HK Stock Market Move | Oil stocks continue to decline, with WTI and Brent prices falling. JP Morgan pointed out that international oil prices have not reflected the physical interruption in the Middle East.
Oil stocks continue to decline, as of the press time, CNOOC (00883) fell by 3.54% to HK $27.78; PetroChina (00857) fell by 2.36% to HK $10.33; Sinopec (00386) fell by 1.05% to HK $4.73.

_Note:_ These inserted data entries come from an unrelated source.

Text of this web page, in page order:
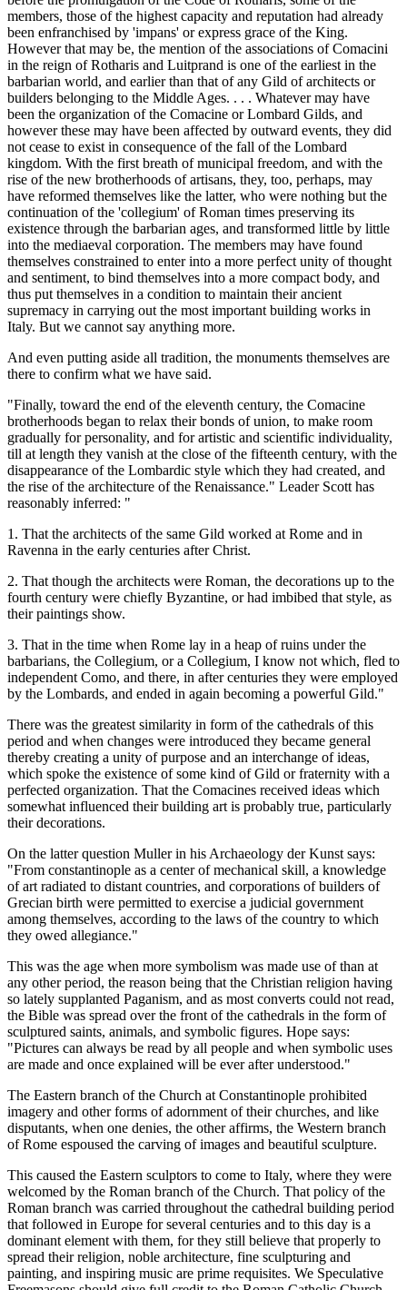
members, those of the highest capacity and reputation had already
been enfranchised by 'impans' or express grace of the King.
However that may be, the mention of the associations of Comacini
in the reign of Rotharis and Luitprand is one of the earliest in the
barbarian world, and earlier than that of any Gild of architects or
builders belonging to the Middle Ages. . . . Whatever may have
been the organization of the Comacine or Lombard Gilds, and
however these may have been affected by outward events, they did
not cease to exist in consequence of the fall of the Lombard
kingdom. With the first breath of municipal freedom, and with the
rise of the new brotherhoods of artisans, they, too, perhaps, may
have reformed themselves like the latter, who were nothing but the
continuation of the 'collegium' of Roman times preserving its
existence through the barbarian ages, and transformed little by little
into the mediaeval corporation. The members may have found
themselves constrained to enter into a more perfect unity of thought
and sentiment, to bind themselves into a more compact body, and
thus put themselves in a condition to maintain their ancient
supremacy in carrying out the most important building works in
Italy. But we cannot say anything more.
And even putting aside all tradition, the monuments themselves are
there to confirm what we have said.
"Finally, toward the end of the eleventh century, the Comacine
brotherhoods began to relax their bonds of union, to make room
gradually for personality, and for artistic and scientific individuality,
till at length they vanish at the close of the fifteenth century, with the
disappearance of the Lombardic style which they had created, and
the rise of the architecture of the Renaissance." Leader Scott has
reasonably inferred: "
1. That the architects of the same Gild worked at Rome and in
Ravenna in the early centuries after Christ.
2. That though the architects were Roman, the decorations up to the
fourth century were chiefly Byzantine, or had imbibed that style, as
their paintings show.
3. That in the time when Rome lay in a heap of ruins under the
barbarians, the Collegium, or a Collegium, I know not which, fled to
independent Como, and there, in after centuries they were employed
by the Lombards, and ended in again becoming a powerful Gild."
There was the greatest similarity in form of the cathedrals of this
period and when changes were introduced they became general
thereby creating a unity of purpose and an interchange of ideas,
which spoke the existence of some kind of Gild or fraternity with a
perfected organization. That the Comacines received ideas which
somewhat influenced their building art is probably true, particularly
their decorations.
On the latter question Muller in his Archaeology der Kunst says:
"From constantinople as a center of mechanical skill, a knowledge
of art radiated to distant countries, and corporations of builders of
Grecian birth were permitted to exercise a judicial government
among themselves, according to the laws of the country to which
they owed allegiance."
This was the age when more symbolism was made use of than at
any other period, the reason being that the Christian religion having
so lately supplanted Paganism, and as most converts could not read,
the Bible was spread over the front of the cathedrals in the form of
sculptured saints, animals, and symbolic figures. Hope says:
"Pictures can always be read by all people and when symbolic uses
are made and once explained will be ever after understood."
The Eastern branch of the Church at Constantinople prohibited
imagery and other forms of adornment of their churches, and like
disputants, when one denies, the other affirms, the Western branch
of Rome espoused the carving of images and beautiful sculpture.
This caused the Eastern sculptors to come to Italy, where they were
welcomed by the Roman branch of the Church. That policy of the
Roman branch was carried throughout the cathedral building period
that followed in Europe for several centuries and to this day is a
dominant element with them, for they still believe that properly to
spread their religion, noble architecture, fine sculpturing and
painting, and inspiring music are prime requisites. We Speculative
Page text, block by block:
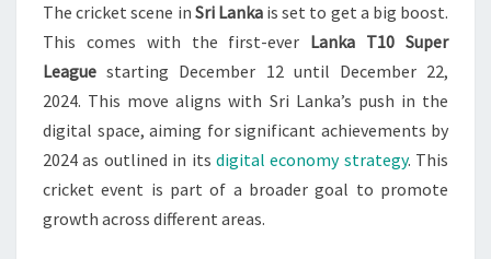
DECEMBER
2024
LAUNCH
The cricket scene in Sri Lankais set to get a big boost.
This comes with the first-ever Lanka T10 Super
League starting December 12 until December 22,
2024. This move aligns with Sri Lanka’s push in the
digital space, aiming for significant achievements by
2024 as outlined in its digital economy strategy. This
cricket event is part of a broader goal to promote
growth across different areas.
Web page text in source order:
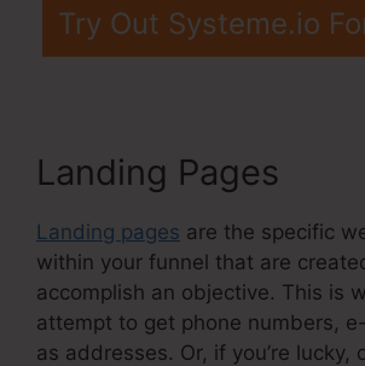
Try Out Systeme.io
Landing Pages
Landing pages are the specific
within your funnel that are
accomplish an objective. This is
attempt to get phone numbers,
as addresses. Or, if you’re lucky,

Oil stocks continue to decline. As of the time of publication, CNOOC (00883) fell by 3.54%, to 27.78 Hong Kong dollars; PetroChina (00857) fell by 2.36%, to 10.33 Hong Kong dollars; Sinopec (00386) fell by 1.05%, to 4.73 Hong Kong dollars.
On the news front, on Wednesday, WTI crude oil futures fell by 2% to 93.62 US dollars per barrel. However, S&P Global Platts reported that the spot price of Dubai crude oil for May loading reached a record high of 157.66 US dollars per barrel on Tuesday, surpassing the historical high of 147.50 US dollars set by Brent crude oil futures in 2008. At the same time, Oman crude oil futures reached a new high of 152.58 US dollars per barrel on Tuesday.
J.P. Morgan believes that there is currently a clear mismatch between the pricing of international benchmark crude oil and supply disruptions in the Middle East. The core issue is that Brent and WTI crude oil are both benchmark indicators at either end of the Atlantic China Welding Consumables, Inc. basin, while the current impact is concentrated in the Middle East. In this context, the apparent price stability of Brent and WTI should not be seen as evidence of ample global supply. It reflects a temporary cushion created by regional inventory excess, benchmark composition, and policy interventions.